WAW,

Thanks for all your cander and thoughts and comments. I know as a LBS that my wife asking for "space" was a very vague request to me and completely counterproductive to "fixing our marriage." One of the most descriptive statements that she made at the time of the bomb tho' was "I need to work on the 'me' before I can work on the 'we'." Unfortunately the trama of the bomb was so great to me emotionally and mentally that I didn't understand what she was saying until after she was no longer willing to "work on the we."

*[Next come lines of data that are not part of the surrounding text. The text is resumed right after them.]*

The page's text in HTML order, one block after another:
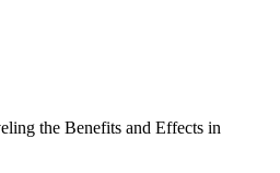
the Benefits and Effects in
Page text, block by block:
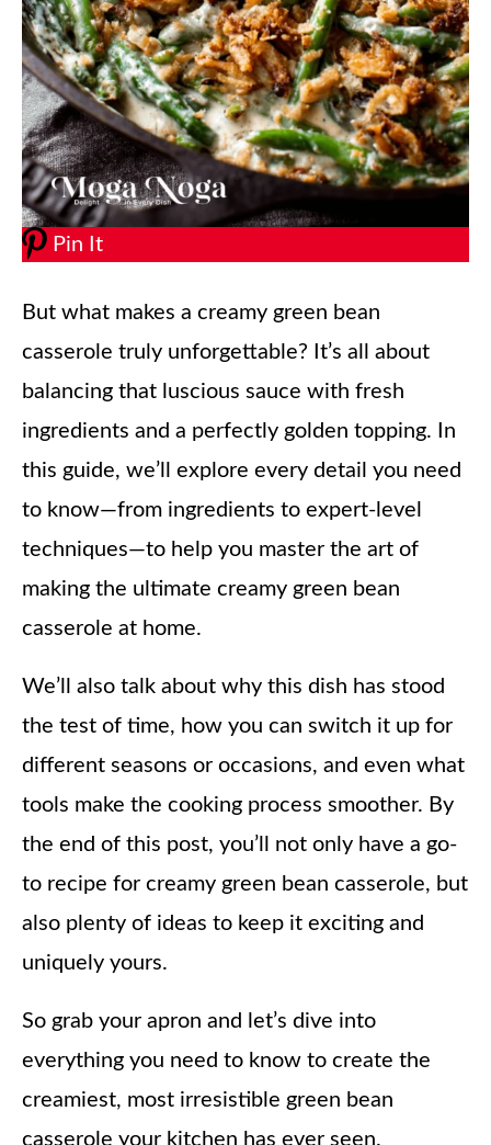
Pin It
But what makes a creamy green bean
casserole truly unforgettable? It’s all about
balancing that luscious sauce with fresh
ingredients and a perfectly golden topping. In
this guide, we’ll explore every detail you need
to know—from ingredients to expert-level
techniques—to help you master the art of
making the ultimate creamy green bean
casserole at home.
We’ll also talk about why this dish has stood
the test of time, how you can switch it up for
different seasons or occasions, and even what
tools make the cooking process smoother. By
the end of this post, you’ll not only have a go-
to recipe for creamy green bean casserole, but
also plenty of ideas to keep it exciting and
uniquely yours.
So grab your apron and let’s dive into
everything you need to know to create the
creamiest, most irresistible green bean
casserole your kitchen has ever seen.
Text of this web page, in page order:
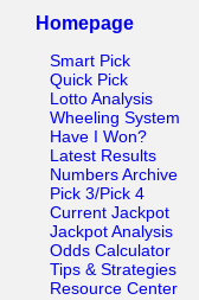
Homepage
Smart Pick
Quick Pick
Lotto Analysis
Wheeling System
Have I Won?
Latest Results
Numbers Archive
Pick 3/Pick 4
Current Jackpot
Jackpot Analysis
Odds Calculator
Tips & Strategies
Resource Center
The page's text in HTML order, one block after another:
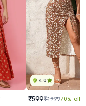
4.0
₹599₹199970% off
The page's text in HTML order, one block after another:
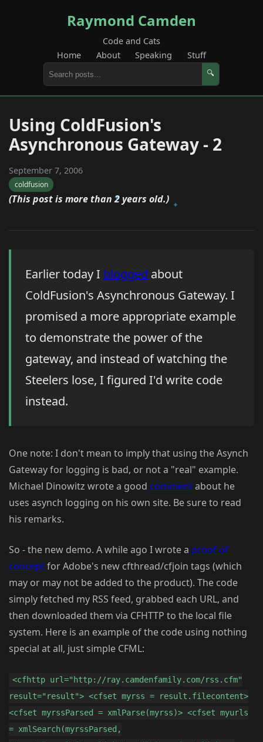
Raymond Camden
Code and Cats
Home
About Speaking Stuff
🔍
Using ColdFusion's
Asynchronous Gateway - 2
September 7, 2006
coldfusion
(This post is more than 2 years old.)
Earlier today I blogged about
ColdFusion's Asynchronous Gateway. I
promised a more appropriate example
to demonstrate the power of the
gateway, and instead of watching the
Steelers lose, I figured I'd write code
instead.
One note: I don't mean to imply that using the Asynch
Gateway for logging is bad, or not a "real" example.
Michael Dinowitz wrote a good commentabout he
uses asynch logging on his own site. Be sure to read
his remarks.
So - the new demo. A while ago I wrote a proof of
conceptfor Adobe's new cfthread/cfjoin tags (which
may or may not be added to the product). The code
simply fetched my RSS feed, grabbed each URL, and
then downloaded them via CFHTTP to the local file
system. Here is an example of the code using nothing
special at all, just simple CFML:
<cfhttp url="http://ray.camdenfamily.com/rss.cfm"
result="result"> <cfset myrss = result.filecontent>
<cfset myrssParsed = xmlParse(myrss)> <cfset myurls
= xmlSearch(myrssParsed,
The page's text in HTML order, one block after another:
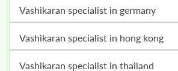
vashikaran specialist in germany
vashikaran specialist in hong kong
vashikaran specialist in thailand
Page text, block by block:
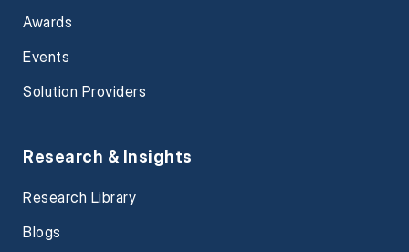
Awards
Events
Solution Providers
Research & Insights
Research Library
Blogs
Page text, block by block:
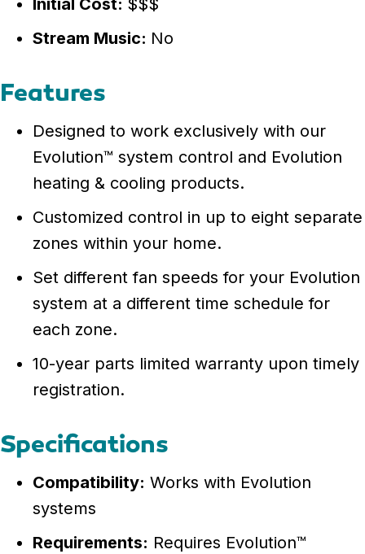
Initial Cost: $$$
Stream Music: No
Features
Designed to work exclusively with our
Evolution™ system control and Evolution
heating & cooling products.
Customized control in up to eight separate
zones within your home.
Set different fan speeds for your Evolution
system at a different time schedule for
each zone.
10-year parts limited warranty upon timely
registration.
Specifications
Compatibility: Works with Evolution
systems
Requirements: Requires Evolution™

I don't know what the best way to explain this concept of "space" to an LBS, but I do know that anything you CAN do to show effort and work on your marriage while you sort out your feels and yourself and have your "space" the better from an LBS perspective. Seeing my wife doing anything positive about our relationship or putting in any effort went a long ways to counterbalance the issues surrounding her need to withdrawl further to sort out her own issue. It is hard for me as an LBS to just watch my wife run further and further away in the pursuit of space or in reaction to my pursuing her, it just leaves a big vacuum where our marriage was/should be. Anything that can be done to keep some flames or smoke alive in your marriage while you sort things out or while he works on himself, etc. the better. Personally I've found that working on myself and my marriage are in many ways intergral to each other since in a long term marriage I've affected my marriage and my marriage has affected me, we're inter-related and I don't think the health thing to do is to have to completely break that marriage and inter-relationship in order to fix myself (or for my spouse to fix herself). Anything that can be possibly done within the context of your marriage and your relationship the better. My wife attended 2 MC sessions with my IC, even tho' my wife didn't seem to be at all looking for answers to sort out our marriage, it did help me in my IC work to have her there talking about me and my issues, my wife knows me better than myself. Even if we made little to no progress MC-wise it certainly helped me personally and I would think her personally.

Anyhow, not sure if I got my thoughts written out in an understandable manner, but the bottom line for me as an LBS, trying to understand my wife coming to me and saying "our marriage is broken" and then I try to do everything to rebuild it and reconnect while my wife is busy cutting all the connections and breaking what is left in the marriage in her quest for space and breathing room and self-discovery. There has to be a more cooperative manner to do what each of you needs without more destruction, but I'm not sure what all the answers are since I only have perspective from my LBS POV.